Your assignment: Without any images, write the data out exactly as it appears.

START Input for this task

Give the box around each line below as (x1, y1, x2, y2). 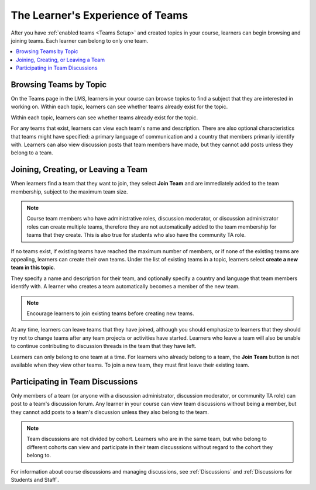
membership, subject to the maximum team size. (11, 188, 128, 195)
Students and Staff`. (11, 476, 60, 483)
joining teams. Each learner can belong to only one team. (11, 37, 149, 44)
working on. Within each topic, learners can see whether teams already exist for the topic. (11, 103, 228, 111)
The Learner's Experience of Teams (11, 9, 188, 22)
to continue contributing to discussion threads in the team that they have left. (11, 343, 197, 350)
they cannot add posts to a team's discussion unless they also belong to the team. (11, 408, 209, 415)
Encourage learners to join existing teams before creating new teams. (26, 310, 194, 317)

END Input for this task

Written response:
Give the box around each line below as (x1, y1, x2, y2). 
membership, subject to the maximum team size. (11, 188, 128, 195)
Students and Staff`. (11, 476, 60, 483)
joining teams. Each learner can belong to only one team. (11, 37, 149, 44)
working on. Within each topic, learners can see whether teams already exist for the topic. (11, 103, 228, 111)
The Learner's Experience of Teams (11, 9, 188, 22)
to continue contributing to discussion threads in the team that they have left. (11, 343, 197, 350)
they cannot add posts to a team's discussion unless they also belong to the team. (11, 408, 209, 415)
Encourage learners to join existing teams before creating new teams. (26, 310, 194, 317)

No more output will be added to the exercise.